Donald Trump. Businessman extraordinaire. Founder of Trump Air. Trump Steaks. Trump Wine. Trump Mortgage. Trump University. Trump Vodka. Trump Casinos. Trump Magazine. GoTrump.com. Trump Freeze Dried Poop. (Just joking about the last one, because it is a huge success these days. Both Mike Huckabee and Ben Carson just ordered a shipping container of it.) And now, discoverer of the sure fire way to reduce the national debt: treat the people who bought it like he treated anyone else stupid enough to loan him money, just don’t pay it.
One day after assuring Americans he is not running for president “to make things unstable for the country,” the presumptive Republican nominee, Donald J. Trump, said in a television interview Thursday that he might seek to reduce the national debt by persuading creditors to accept something less than full payment.
Asked whether the United States needed to pay its debts in full, or whether he could negotiate a partial repayment, Mr. Trump told the cable network CNBC, “I would borrow, knowing that if the economy crashed, you could make a deal.”
He added, “And if the economy was good, it was good. So, therefore, you can’t lose.”
Such remarks by a major presidential candidate have no modern precedent. The United States government is able to borrow money at very low interest rates because Treasury securities are regarded as a safe investment, and any cracks in investor confidence have a long history of costing American taxpayers a lot of money.
Experts also described Mr. Trump’s vaguely sketched proposal as fanciful, saying there was no reason to think America’s creditors would accept anything less than 100 cents on the dollar, regardless of Mr. Trump’s deal-making prowess.
“No one on the other side would pick up the phone if the secretary of the U.S. Treasury tried to make that call,” said Lou Crandall, chief economist at Wrightson ICAP. “Why should they? They have a contract” requiring payment in full.
In the same interview, Trump also said this:
“we’re paying a very low interest rate. What happens if that interest rate goes up 2, 3, 4 points? …We don’t have a country.”
Let’s consider these two statements in tandem. Why does the US get a very low interest rate? Because US debt is secured by the “full faith and credit” of the United States. What does that mean? It means that the United States is legally obligated to find someway to pay the debt. What is the quickest way to increase the interest rate by several points? (Well, there is an experiment you can try at home to discover the answer. Don’t pay your credit card bill. What happens to your interest rate?) That would be to tell your creditors that the debt they are buying isn’t guaranteed to be repaid in full.
To put it mildly, the idea that the US government should operate the same way as Trump University is simply appalling.
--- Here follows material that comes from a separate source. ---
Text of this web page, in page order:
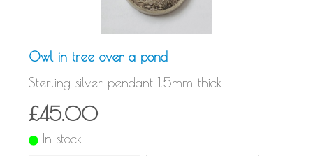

But perhaps it isn’t a surprise given that this is the way Trump has operated.
Trump’s idea for paying back the national debt is basically “Use the bankruptcy laws to further our success!” https://t.co/mEUpmUbJJ4
— Kyle Feldscher (@Kyle_Feldscher) May 6, 2016
And there is a more fundamental problem. The US government runs a deficit most years. Even when it doesn’t run a deficit often issuing new debt to retire older debt makes the most sense. When you tell potential creditors up front that you fully intend to default if the mood strikes you, they become skittish:
But Mr. Trump’s statement might show the limits of translating his business acumen into the world of government finance. The United States simply cannot pursue a similar strategy. The government runs an annual deficit, so it must borrow to retire existing debt. Any measures that would reduce the value of the existing debt, making it cheaper to repurchase, would increase the cost of issuing new debt. Such a threat also could undermine the stability of global financial markets.
In 1979, for example, what the government described as “bookkeeping problems” temporarily delayed $120 million in interest payments. In the aftermath of the delay, investors pushed up interest rates on Treasuries by about 0.6 percentage point, according to a 1989 study by Terry L. Zivney of the University of Tennessee at Chattanooga, and Richard D. Marcus of the University of Wisconsin-Milwaukee. That cost taxpayers roughly $12 billion.
But let’s put aside our disbelief for a second and consider who, exactly would agree to this haircut? The Chinese and other foreign governments? No. Not going to happen. They have no incentive to negotiate. But do you know who would? Social Security Administration and other federal agencies who also hold federal debt.
So Trump could force about half the holder of US debt to renegotiate, but that half would be other US government agencies. To make up the loss from the renegotiation, the US government would have to sell still more debt at a higher interest rate.
This guy is a moron. The US government is not some typical Trump fly-by-night enterprise. Though with Trump in charge it could be come one in short order.